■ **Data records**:
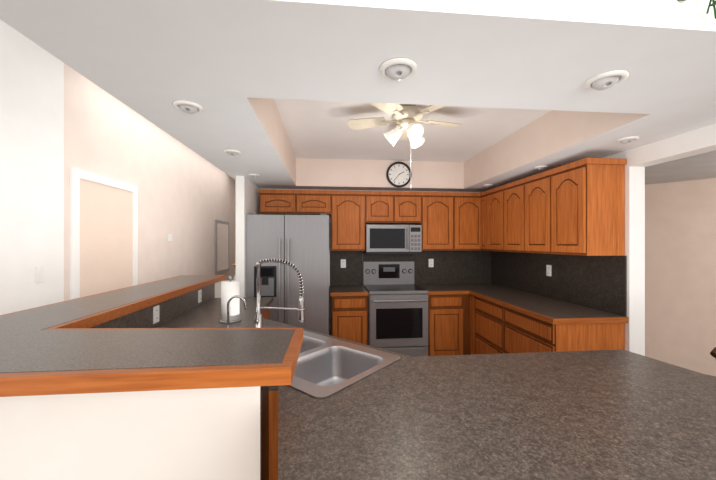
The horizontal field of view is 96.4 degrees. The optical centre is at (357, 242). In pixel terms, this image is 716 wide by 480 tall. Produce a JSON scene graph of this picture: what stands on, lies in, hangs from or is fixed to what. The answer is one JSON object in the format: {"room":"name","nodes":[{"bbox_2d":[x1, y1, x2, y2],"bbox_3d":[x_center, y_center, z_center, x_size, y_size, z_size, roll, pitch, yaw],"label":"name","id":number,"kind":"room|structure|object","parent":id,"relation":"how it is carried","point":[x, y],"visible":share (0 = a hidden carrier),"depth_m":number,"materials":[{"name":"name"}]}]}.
{"room":"kitchen","nodes":[
{"label":"kitchen","id":0,"kind":"room"},
{"bbox_2d":[0,19,234,314],"bbox_3d":[-2.387,-0.170,2.085,0.160,3.300,10.600,0,0,-5],"label":"wall","id":1,"kind":"structure","parent":0,"point":[186,197],"depth_m":2.63,"materials":[{"name":"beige paint"}]},
{"bbox_2d":[35,266,43,282],"bbox_3d":[-2.326,0.230,2.341,0.008,0.115,0.070,0,0,-5],"label":"light switch","id":2,"kind":"object","parent":1,"relation":"attached to","point":[39,273],"visible":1,"depth_m":2.34,"materials":[{"name":"white plastic"}]},
{"bbox_2d":[70,167,137,299],"bbox_3d":[-2.378,0.427,3.100,0.089,2.105,0.910,0,0,-5],"label":"door frame","id":3,"kind":"structure","parent":1,"relation":"attached to","point":[103,234],"depth_m":2.99,"materials":[{"name":"paint"}]},
{"bbox_2d":[215,220,228,274],"bbox_3d":[-2.723,0.080,6.432,0.027,1.040,0.800,0,0,-5],"label":"framed mirror","id":4,"kind":"object","parent":1,"relation":"attached to","point":[221,246],"visible":1,"depth_m":6.34,"materials":[{"name":"silver metal"}]},
{"bbox_2d":[0,386,259,479],"bbox_3d":[-0.918,0.949,1.209,1.100,1.063,0.140,0,0,-5],"label":"wall","id":5,"kind":"structure","parent":0,"point":[201,434],"depth_m":1.15,"materials":[{"name":"paint"}]},
{"bbox_2d":[215,281,221,297],"bbox_3d":[-1.505,0.949,2.425,0.160,1.063,2.389,0,0,-5],"label":"wall","id":6,"kind":"structure","parent":0,"point":[217,289],"depth_m":3.50,"materials":[{"name":"paint"}]},
{"bbox_2d":[0,275,302,396],"bbox_3d":[-1.084,0.387,2.256,1.526,0.054,2.805,0,0,-5],"label":"raised bar","id":7,"kind":"object","parent":6,"relation":"on","point":[62,347],"visible":1,"depth_m":1.07,"materials":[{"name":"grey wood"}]},
{"bbox_2d":[153,305,158,323],"bbox_3d":[-1.396,0.495,2.219,0.008,0.115,0.070,0,0,-5],"label":"outlet","id":8,"kind":"object","parent":6,"relation":"attached to","point":[155,314],"visible":1,"depth_m":2.21,"materials":[{"name":"white plastic"}]},
{"bbox_2d":[198,289,201,302],"bbox_3d":[-1.467,0.495,2.975,0.008,0.115,0.070,0,0,-5],"label":"outlet","id":9,"kind":"object","parent":6,"relation":"attached to","point":[199,296],"visible":1,"depth_m":2.96,"materials":[{"name":"white plastic"}]},
{"bbox_2d":[235,180,235,272],"bbox_3d":[1.637,-0.170,7.864,9.260,3.300,0.150,0,0,-5],"label":"wall","id":10,"kind":"structure","parent":0,"point":[235,224],"depth_m":7.37,"materials":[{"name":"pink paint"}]},
{"bbox_2d":[236,176,259,296],"bbox_3d":[-1.308,0.380,3.844,0.090,2.200,0.800,0,0,-5],"label":"wall","id":11,"kind":"structure","parent":0,"point":[247,198],"depth_m":3.45,"materials":[{"name":"white paint"}]},
{"bbox_2d":[260,189,480,334],"bbox_3d":[0.314,-0.170,4.464,3.435,3.300,0.130,0,0,-5],"label":"wall","id":12,"kind":"structure","parent":0,"point":[365,224],"depth_m":4.33,"materials":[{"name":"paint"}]},
{"bbox_2d":[258,189,301,214],"bbox_3d":[-0.967,-0.508,4.105,0.507,0.294,0.338,0,0,-5],"label":"upper cabinet","id":13,"kind":"object","parent":12,"relation":"attached to","point":[272,202],"depth_m":3.94,"materials":[{"name":"brown wood"}]},
{"bbox_2d":[302,190,333,215],"bbox_3d":[-0.598,-0.508,4.140,0.502,0.294,0.338,0,0,-5],"label":"upper cabinet","id":14,"kind":"object","parent":12,"relation":"attached to","point":[314,202],"depth_m":3.99,"materials":[{"name":"brown wood"}]},
{"bbox_2d":[341,259,345,267],"bbox_3d":[-0.199,0.280,4.334,0.070,0.115,0.008,0,0,-5],"label":"electrical outlet","id":15,"kind":"object","parent":12,"relation":"attached to","point":[343,263],"visible":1,"depth_m":4.33,"materials":[{"name":"white plastic"}]},
{"bbox_2d":[330,190,365,250],"bbox_3d":[-0.134,-0.278,4.184,0.430,0.754,0.338,0,0,-5],"label":"upper cabinet","id":16,"kind":"object","parent":12,"relation":"attached to","point":[348,220],"depth_m":4.02,"materials":[{"name":"brown wood"}]},
{"bbox_2d":[366,191,401,223],"bbox_3d":[0.293,-0.455,4.224,0.429,0.399,0.338,0,0,-5],"label":"upper cabinet","id":17,"kind":"object","parent":12,"relation":"attached to","point":[382,207],"depth_m":4.06,"materials":[{"name":"brown wood"}]},
{"bbox_2d":[363,225,421,253],"bbox_3d":[0.439,-0.043,4.177,0.700,0.365,0.432,0,0,-5],"label":"microwave","id":18,"kind":"object","parent":17,"relation":"attached to","point":[393,239],"visible":1,"depth_m":4.01,"materials":[{"name":"grey plastic"}]},
{"bbox_2d":[363,253,413,261],"bbox_3d":[0.418,0.490,4.401,0.707,0.780,0.009,0,0,-5],"label":"backsplash","id":19,"kind":"structure","parent":12,"relation":"attached to","point":[384,257],"depth_m":4.40,"materials":[{"name":"laminate"}]},
{"bbox_2d":[402,191,421,224],"bbox_3d":[0.587,-0.455,4.252,0.430,0.399,0.338,0,0,-5],"label":"upper cabinet","id":20,"kind":"object","parent":12,"relation":"attached to","point":[411,201],"depth_m":4.10,"materials":[{"name":"brown wood"}]},
{"bbox_2d":[429,259,433,266],"bbox_3d":[1.016,0.280,4.449,0.070,0.115,0.008,0,0,-5],"label":"electrical outlet","id":21,"kind":"object","parent":12,"relation":"attached to","point":[431,262],"visible":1,"depth_m":4.45,"materials":[{"name":"white plastic"}]},
{"bbox_2d":[422,192,449,249],"bbox_3d":[1.046,-0.278,4.296,0.492,0.754,0.338,0,0,-5],"label":"upper cabinet","id":22,"kind":"object","parent":12,"relation":"attached to","point":[435,205],"depth_m":4.12,"materials":[{"name":"brown wood"}]},
{"bbox_2d":[450,192,477,249],"bbox_3d":[1.388,-0.278,4.314,0.460,0.754,0.366,0,0,-5],"label":"upper cabinet","id":23,"kind":"object","parent":12,"relation":"attached to","point":[463,205],"depth_m":4.16,"materials":[{"name":"brown wood"}]},
{"bbox_2d":[604,150,644,355],"bbox_3d":[2.063,0.380,3.517,0.130,2.200,2.085,0,0,-5],"label":"wall","id":24,"kind":"structure","parent":0,"point":[635,239],"depth_m":2.48,"materials":[{"name":"white paint"}]},
{"bbox_2d":[478,190,489,250],"bbox_3d":[1.763,-0.278,4.086,0.354,0.754,0.257,0,0,-5],"label":"upper cabinet","id":25,"kind":"object","parent":24,"relation":"attached to","point":[483,197],"depth_m":4.08,"materials":[{"name":"brown wood"}]},
{"bbox_2d":[490,187,497,250],"bbox_3d":[1.796,-0.278,3.824,0.338,0.754,0.499,0,0,-5],"label":"upper cabinet","id":26,"kind":"object","parent":24,"relation":"attached to","point":[493,192],"depth_m":3.84,"materials":[{"name":"brown wood"}]},
{"bbox_2d":[498,180,517,251],"bbox_3d":[1.831,-0.278,3.450,0.338,0.754,0.519,0,0,-5],"label":"upper cabinet","id":27,"kind":"object","parent":24,"relation":"attached to","point":[507,193],"depth_m":3.52,"materials":[{"name":"brown wood"}]},
{"bbox_2d":[518,173,541,252],"bbox_3d":[1.868,-0.278,3.067,0.338,0.754,0.519,0,0,-5],"label":"upper cabinet","id":28,"kind":"object","parent":24,"relation":"attached to","point":[529,188],"depth_m":3.14,"materials":[{"name":"brown wood"}]},
{"bbox_2d":[546,265,550,275],"bbox_3d":[1.997,0.290,3.353,0.008,0.115,0.070,0,0,-5],"label":"electrical outlet","id":29,"kind":"object","parent":24,"relation":"attached to","point":[548,270],"visible":1,"depth_m":3.35,"materials":[{"name":"white plastic"}]},
{"bbox_2d":[542,158,626,255],"bbox_3d":[1.901,-0.278,2.717,0.338,0.754,0.452,0,0,-5],"label":"upper cabinet","id":30,"kind":"object","parent":24,"relation":"attached to","point":[576,207],"depth_m":2.51,"materials":[{"name":"brown wood"}]},
{"bbox_2d":[629,123,715,166],"bbox_3d":[2.320,-0.654,0.855,0.140,0.129,3.265,0,0,-5],"label":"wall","id":31,"kind":"structure","parent":0,"point":[692,142],"depth_m":2.16,"materials":[{"name":"white paint"}]},
{"bbox_2d":[0,0,715,191],"bbox_3d":[0.452,-0.925,2.715,3.510,0.410,3.380,0,0,-5],"label":"ceiling","id":32,"kind":"structure","parent":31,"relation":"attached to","point":[281,92],"depth_m":1.38,"materials":[{"name":"beige paint"}]},
{"bbox_2d":[173,100,202,113],"bbox_3d":[-0.892,-0.713,1.683,0.140,0.048,0.140,0,0,-5],"label":"recessed light","id":33,"kind":"object","parent":32,"relation":"attached to","point":[189,107],"visible":1,"depth_m":1.66,"materials":[{"name":"white plastic"}]},
{"bbox_2d":[223,149,240,155],"bbox_3d":[-0.992,-0.713,2.528,0.130,0.044,0.130,0,0,-5],"label":"recessed light","id":34,"kind":"object","parent":32,"relation":"attached to","point":[230,152],"visible":0.98,"depth_m":2.50,"materials":[{"name":"white plastic"}]},
{"bbox_2d":[248,174,259,177],"bbox_3d":[-1.104,-0.714,3.391,0.120,0.041,0.120,0,0,-5],"label":"recessed light","id":35,"kind":"object","parent":32,"relation":"attached to","point":[254,175],"visible":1,"depth_m":3.37,"materials":[{"name":"white plastic"}]},
{"bbox_2d":[379,58,417,80],"bbox_3d":[0.166,-0.712,1.321,0.156,0.053,0.156,0,0,-5],"label":"recessed light","id":36,"kind":"object","parent":32,"relation":"attached to","point":[397,69],"visible":1,"depth_m":1.30,"materials":[{"name":"white plastic"}]},
{"bbox_2d":[386,162,411,187],"bbox_3d":[0.532,-0.885,4.151,0.330,0.330,0.034,0,0,-5],"label":"wall clock","id":37,"kind":"object","parent":32,"relation":"attached to","point":[398,174],"visible":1,"depth_m":4.15,"materials":[{"name":"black plastic"}]},
{"bbox_2d":[347,103,461,188],"bbox_3d":[0.385,-0.740,2.495,0.921,0.658,0.902,0,0,-5],"label":"ceiling fan","id":38,"kind":"object","parent":32,"relation":"hanging from","point":[406,117],"visible":0.92,"depth_m":2.44,"materials":[{"name":"beige wood"}]},
{"bbox_2d":[535,165,547,169],"bbox_3d":[1.733,-0.714,3.026,0.110,0.038,0.110,0,0,-5],"label":"recessed light","id":39,"kind":"object","parent":32,"relation":"attached to","point":[541,167],"visible":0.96,"depth_m":3.01,"materials":[{"name":"white plastic"}]},
{"bbox_2d":[585,70,628,89],"bbox_3d":[1.092,-0.712,1.409,0.156,0.053,0.156,0,0,-5],"label":"recessed light","id":40,"kind":"object","parent":32,"relation":"attached to","point":[605,80],"visible":1,"depth_m":1.39,"materials":[{"name":"white plastic"}]},
{"bbox_2d":[617,136,639,143],"bbox_3d":[1.870,-0.714,2.216,0.120,0.041,0.120,0,0,-5],"label":"recessed light","id":41,"kind":"object","parent":32,"relation":"attached to","point":[625,140],"visible":0.98,"depth_m":2.20,"materials":[{"name":"white plastic"}]},
{"bbox_2d":[678,0,715,18],"bbox_3d":[1.201,-1.050,1.189,0.412,0.644,0.418,0,0,-5],"label":"ivy plant","id":42,"kind":"object","parent":32,"relation":"hanging from","point":[713,4],"visible":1,"depth_m":1.05,"materials":[{"name":"green plant"}]},
{"bbox_2d":[645,178,715,375],"bbox_3d":[3.882,0.380,3.736,0.140,2.200,7.000,0,0,-43],"label":"wall","id":43,"kind":"structure","parent":0,"point":[680,273],"depth_m":3.74,"materials":[{"name":"beige paint"}]},
{"bbox_2d":[645,150,715,184],"bbox_3d":[4.497,-0.750,2.735,4.530,0.060,10.600,0,0,-5],"label":"ceiling","id":44,"kind":"structure","parent":0,"point":[699,166],"depth_m":3.14,"materials":[{"name":"white paint"}]},
{"bbox_3d":[2.057,1.510,3.208,9.300,0.060,12.000,0,0,-5],"label":"floor","id":45,"kind":"structure","parent":0,"visible":0},
{"bbox_2d":[246,213,328,334],"bbox_3d":[-0.806,0.575,3.870,0.900,1.810,0.782,0,0,-5],"label":"refrigerator","id":46,"kind":"object","parent":45,"relation":"on","point":[301,242],"visible":0.56,"depth_m":3.55,"materials":[{"name":"grey metal"}]},
{"bbox_2d":[330,250,368,344],"bbox_3d":[-0.128,0.790,4.032,0.444,1.380,0.642,0,0,-5],"label":"base cabinet","id":47,"kind":"object","parent":45,"relation":"on","point":[349,293],"visible":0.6,"depth_m":3.75,"materials":[{"name":"brown wood"}]},
{"bbox_2d":[363,261,427,356],"bbox_3d":[0.453,0.868,4.023,0.702,1.225,0.740,0,0,-5],"label":"range","id":48,"kind":"object","parent":45,"relation":"on","point":[397,310],"visible":0.85,"depth_m":3.74,"materials":[{"name":"silver metal"}]},
{"bbox_2d":[91,283,715,479],"bbox_3d":[0.121,0.949,1.970,2.989,1.062,3.100,0,0,-5],"label":"countertop","id":49,"kind":"structure","parent":45,"relation":"on","point":[621,414],"depth_m":1.08,"materials":[{"name":"grey stone"}]},
{"bbox_2d":[219,276,241,322],"bbox_3d":[-0.948,0.411,2.381,0.156,0.335,0.156,0,0,-5],"label":"paper towel holder","id":50,"kind":"object","parent":49,"relation":"on","point":[230,288],"visible":0.9,"depth_m":2.33,"materials":[{"name":"white paper"}]},
{"bbox_2d":[227,295,245,327],"bbox_3d":[-0.764,0.453,2.000,0.136,0.252,0.056,0,0,-5],"label":"faucet small gooseneck","id":51,"kind":"object","parent":49,"relation":"on","point":[237,296],"visible":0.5,"depth_m":2.00,"materials":[{"name":"silver metal"}]},
{"bbox_2d":[253,258,305,327],"bbox_3d":[-0.507,0.338,2.073,0.340,0.481,0.138,0,0,-5],"label":"pull-down faucet","id":52,"kind":"object","parent":49,"relation":"on","point":[258,321],"visible":0.96,"depth_m":2.07,"materials":[{"name":"silver metal"}]},
{"bbox_2d":[288,330,399,397],"bbox_3d":[-0.276,0.671,1.661,0.840,0.194,0.570,0,0,40],"label":"double-bowl sink","id":53,"kind":"object","parent":49,"relation":"in","point":[326,367],"visible":0.35,"depth_m":1.69,"materials":[{"name":"metal"}]},
{"bbox_2d":[428,294,457,355],"bbox_3d":[1.023,1.047,4.152,0.438,0.865,0.618,0,0,-5],"label":"base cabinet","id":54,"kind":"object","parent":45,"relation":"on","point":[442,319],"depth_m":3.84,"materials":[{"name":"brown wood"}]},
{"bbox_2d":[470,318,501,354],"bbox_3d":[1.692,1.047,3.549,0.598,0.865,0.750,0,0,-5],"label":"base cabinet","id":55,"kind":"object","parent":45,"relation":"on","point":[483,339],"depth_m":3.53,"materials":[{"name":"brown wood"}]},
{"bbox_2d":[502,318,627,352],"bbox_3d":[1.760,1.047,2.828,0.598,0.865,0.700,0,0,-5],"label":"base cabinet","id":56,"kind":"object","parent":45,"relation":"on","point":[571,336],"depth_m":2.50,"materials":[{"name":"brown wood"}]},
{"bbox_2d":[419,282,625,325],"bbox_3d":[1.432,0.595,3.466,1.130,0.040,2.062,0,0,-5],"label":"countertop","id":57,"kind":"structure","parent":56,"relation":"on","point":[492,305],"depth_m":3.25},
{"bbox_2d":[710,347,715,357],"bbox_3d":[1.991,0.976,1.360,0.517,1.008,0.532,0,0,-5],"label":"dining chair","id":58,"kind":"object","parent":45,"relation":"on","point":[713,352],"visible":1,"depth_m":1.55,"materials":[{"name":"brown wood"}]}
]}

■ **PROBLEM TO SOLVE**:
Every line in the data above that contains the word "kitchen" should be copied.

■ **TASK SOLUTION**:
{"room":"kitchen","nodes":[
{"label":"kitchen","id":0,"kind":"room"},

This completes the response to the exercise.